● **What the task asks**
Starting at the first line of the listing below, repeat each line exactly until the line containing "大学入学共通テスト研究", which you include. Leave out pictures.

------ Data excerpts

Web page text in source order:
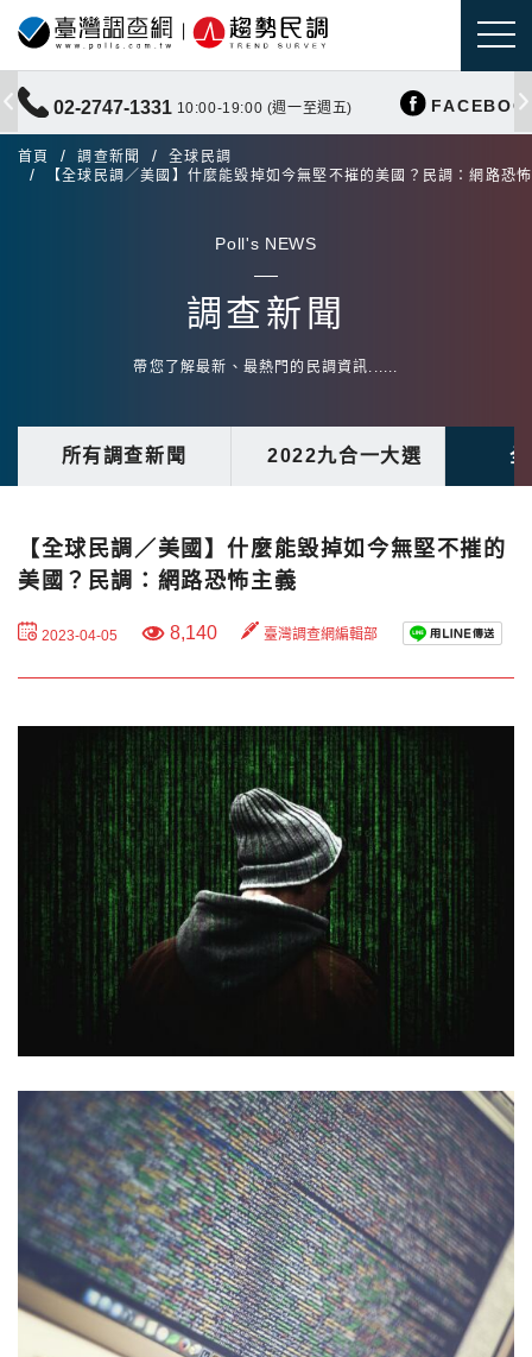
02-2747-1331 10:00-19:00 (週一至週五)
首頁 調查新聞
全球民調
【全球民調／美國】什麼能毀掉如今無堅不摧的美國？民調：網路恐
Poll's NEWS
調查新聞
帶您了解最新、最熱門的民調資訊......
所有調查新聞 2022九合一大選
【全球民調／美國】什麼能毀掉如今無堅不摧的
美國？民調：網路恐怖主義
2023-04-05 8,140 臺灣調查網編輯部
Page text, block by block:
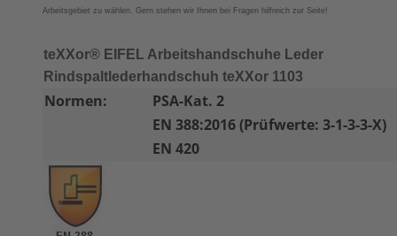
Arbeitsgebiet zu wählen. Gern stehen wir Ihnen bei Fragen hilfreich zur Seite!
teXXor® EIFEL Arbeitshandschuhe Leder
Rindspaltlederhandschuh teXXor 1103
Normen:
PSA-Kat. 2
EN 388:2016 (Prüfwerte: 3-1-3-3-X)
EN 420
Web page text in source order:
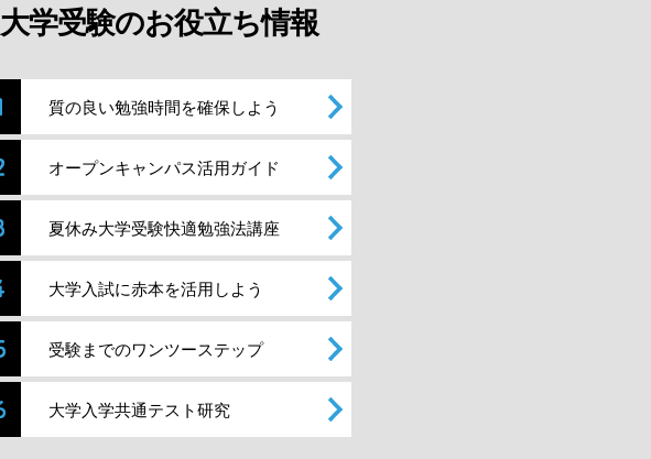
大学受験のお役立ち情報
質の良い勉強時間を確保しよう
オープンキャンパス活用ガイド
夏休み大学受験快適勉強法講座
大学入試に赤本を活用しよう
受験までのワンツーステップ
大学入学共通テスト研究
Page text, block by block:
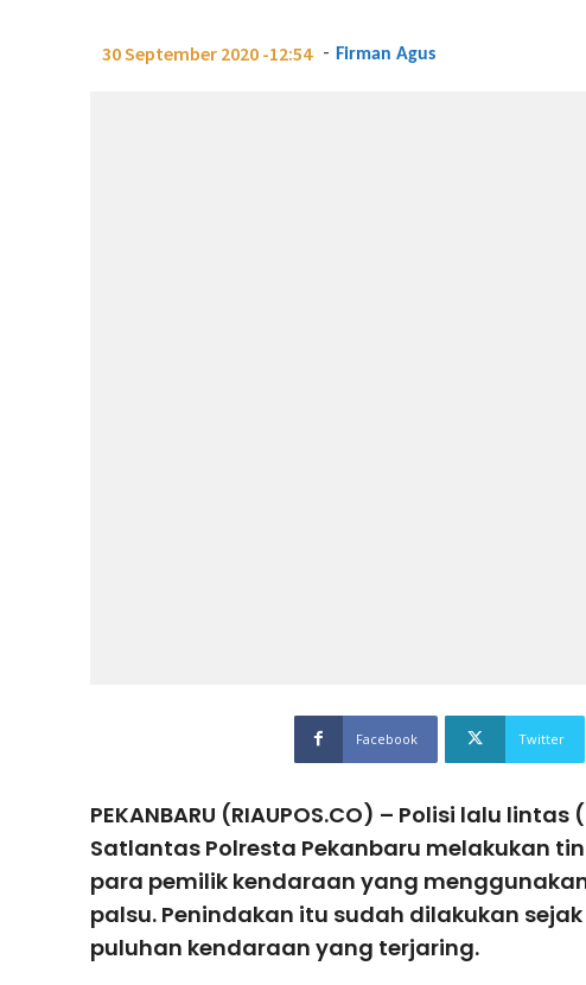
30 September 2020 -12:54 - Firman Agus
Facebook Twitter
PEKANBARU (RIAUPOS.CO) – Polisi lalu
Satlantas Polresta Pekanbaru melakukan
para pemilik kendaraan yang
palsu. Penindakan itu sudah dilakukan sejak
puluhan kendaraan yang terjaring.
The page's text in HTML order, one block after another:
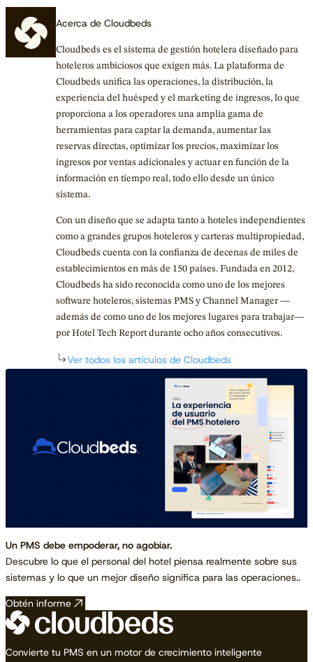
Acerca de Cloudbeds
Cloudbeds es el sistema de gestión hotelera diseñado para
hoteleros ambiciosos que exigen más. La plataforma de
Cloudbeds unifica las operaciones, la distribución, la
experiencia del huésped y el marketing de ingresos, lo que
proporciona a los operadores una amplia gama de
herramientas para captar la demanda, aumentar las
reservas directas, optimizar los precios, maximizar los
ingresos por ventas adicionales y actuar en función de la
información en tiempo real, todo ello desde un único
sistema.
Con un diseño que se adapta tanto a hoteles independientes
como a grandes grupos hoteleros y carteras multipropiedad,
Cloudbeds cuenta con la confianza de decenas de miles de
establecimientos en más de 150 países. Fundada en 2012,
Cloudbeds ha sido reconocida como uno de los mejores
software hoteleros, sistemas PMS y Channel Manager —
además de como uno de los mejores lugares para trabajar—
por Hotel Tech Report durante ocho años consecutivos.
Ver todos los artículos de Cloudbeds
Un PMS debe empoderar, no agobiar.
Descubre lo que el personal del hotel piensa realmente sobre sus
sistemas y lo que un mejor diseño significa para las operaciones..
Obtén informe
Convierte tu PMS en un motor de crecimiento inteligente
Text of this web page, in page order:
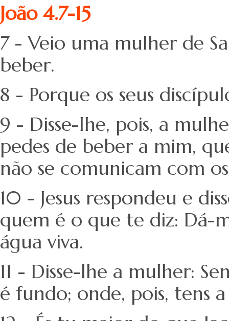
João 4.7-15
7 - Veio uma mulher de
beber.
8 - Porque os seus
9 - Disse-lhe, pois, a
pedes de beber a mim,
não se comunicam com
10 - Jesus respondeu e
quem é o que te diz: Dá-
água viva.
11 - Disse-lhe a mulher:
é fundo; onde, pois, tens a
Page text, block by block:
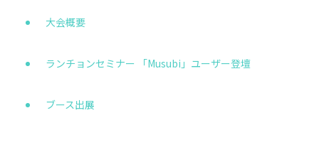
大会概要
ランチョンセミナー 「Musubi」ユーザー登壇
ブース出展
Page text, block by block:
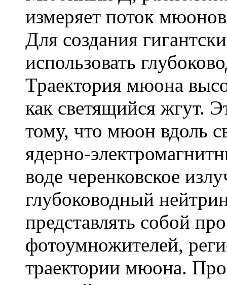
измеряет поток
Для создания
использовать
Траектория мюона
как светящийся жгут.
тому, что мюон вдоль
ядерно-
воде черенковское
глубоководный
представлять собой
фотоумножителей,
траектории мюона.
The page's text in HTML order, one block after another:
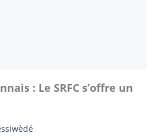
: Le SRFC s’offre un
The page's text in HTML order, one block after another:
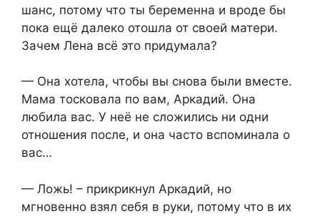
шанс, потому что ты беременна и вроде бы
пока ещё далеко отошла от своей матери.
Зачем Лена всё это придумала?
— Она хотела, чтобы вы снова были вместе.
Мама тосковала по вам, Аркадий. Она
любила вас. У неё не сложились ни одни
отношения после, и она часто вспоминала о
вас…
— Ложь! – прикрикнул Аркадий, но
мгновенно взял себя в руки, потому что в их
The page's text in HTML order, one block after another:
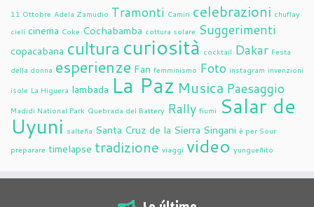
11 Ottobre Adela Zamudio Tramonti Camiri celebrazioni chuflay
cieli cinema Coke Cochabamba cottura solare Suggerimenti
copacabana cultura curiosità cocktail Dakar Festa
della donna esperienze Fan femminismo Foto instagram invenzioni
isole La Higuera lambada La Paz Musica Paesaggio
Madidi National Park Quebrada del Battery Rally fiumi Salar de
Uyuni salteña Santa Cruz de la Sierra Singani è per Sour
preparare timelapse tradizione viaggi video yungueñito

------------

● **Task output**
Web page text in source order:
02-2747-1331 10:00-19:00 (週一至週五)
首頁 調查新聞
全球民調
【全球民調／美國】什麼能毀掉如今無堅不摧的美國？民調：網路恐
Poll's NEWS
調查新聞
帶您了解最新、最熱門的民調資訊......
所有調查新聞 2022九合一大選
【全球民調／美國】什麼能毀掉如今無堅不摧的
美國？民調：網路恐怖主義
2023-04-05 8,140 臺灣調查網編輯部
Page text, block by block:
Arbeitsgebiet zu wählen. Gern stehen wir Ihnen bei Fragen hilfreich zur Seite!
teXXor® EIFEL Arbeitshandschuhe Leder
Rindspaltlederhandschuh teXXor 1103
Normen:
PSA-Kat. 2
EN 388:2016 (Prüfwerte: 3-1-3-3-X)
EN 420
Web page text in source order:
大学受験のお役立ち情報
質の良い勉強時間を確保しよう
オープンキャンパス活用ガイド
夏休み大学受験快適勉強法講座
大学入試に赤本を活用しよう
受験までのワンツーステップ
大学入学共通テスト研究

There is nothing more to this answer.